[Entries taken from a collection]

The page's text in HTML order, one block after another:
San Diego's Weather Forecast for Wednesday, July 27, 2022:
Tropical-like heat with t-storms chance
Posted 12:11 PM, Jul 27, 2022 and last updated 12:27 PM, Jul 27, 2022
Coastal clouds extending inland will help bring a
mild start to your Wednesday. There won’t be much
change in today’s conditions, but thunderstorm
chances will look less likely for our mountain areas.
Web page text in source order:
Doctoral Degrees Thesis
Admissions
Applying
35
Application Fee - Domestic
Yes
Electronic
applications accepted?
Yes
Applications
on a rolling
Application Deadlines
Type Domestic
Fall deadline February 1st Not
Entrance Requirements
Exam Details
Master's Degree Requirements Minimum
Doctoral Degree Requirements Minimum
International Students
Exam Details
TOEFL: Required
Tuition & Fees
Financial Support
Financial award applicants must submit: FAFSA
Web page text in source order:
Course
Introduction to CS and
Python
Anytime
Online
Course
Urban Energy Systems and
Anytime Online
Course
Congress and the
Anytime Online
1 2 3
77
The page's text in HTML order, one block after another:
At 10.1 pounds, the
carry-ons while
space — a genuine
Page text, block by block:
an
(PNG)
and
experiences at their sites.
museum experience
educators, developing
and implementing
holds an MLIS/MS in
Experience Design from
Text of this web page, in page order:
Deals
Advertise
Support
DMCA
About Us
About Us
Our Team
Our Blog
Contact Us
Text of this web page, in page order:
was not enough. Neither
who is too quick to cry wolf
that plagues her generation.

*Description of the task*:
The full set of entries must be printed again without any alteration.

*Exercise answer*:
The page's text in HTML order, one block after another:
San Diego's Weather Forecast for Wednesday, July 27, 2022:
Tropical-like heat with t-storms chance
Posted 12:11 PM, Jul 27, 2022 and last updated 12:27 PM, Jul 27, 2022
Coastal clouds extending inland will help bring a
mild start to your Wednesday. There won’t be much
change in today’s conditions, but thunderstorm
chances will look less likely for our mountain areas.
Web page text in source order:
Doctoral Degrees Thesis
Admissions
Applying
35
Application Fee - Domestic
Yes
Electronic
applications accepted?
Yes
Applications
on a rolling
Application Deadlines
Type Domestic
Fall deadline February 1st Not
Entrance Requirements
Exam Details
Master's Degree Requirements Minimum
Doctoral Degree Requirements Minimum
International Students
Exam Details
TOEFL: Required
Tuition & Fees
Financial Support
Financial award applicants must submit: FAFSA
Web page text in source order:
Course
Introduction to CS and
Python
Anytime
Online
Course
Urban Energy Systems and
Anytime Online
Course
Congress and the
Anytime Online
1 2 3
77
The page's text in HTML order, one block after another:
At 10.1 pounds, the
carry-ons while
space — a genuine
Page text, block by block:
an
(PNG)
and
experiences at their sites.
museum experience
educators, developing
and implementing
holds an MLIS/MS in
Experience Design from
Text of this web page, in page order:
Deals
Advertise
Support
DMCA
About Us
About Us
Our Team
Our Blog
Contact Us
Text of this web page, in page order:
was not enough. Neither
who is too quick to cry wolf
that plagues her generation.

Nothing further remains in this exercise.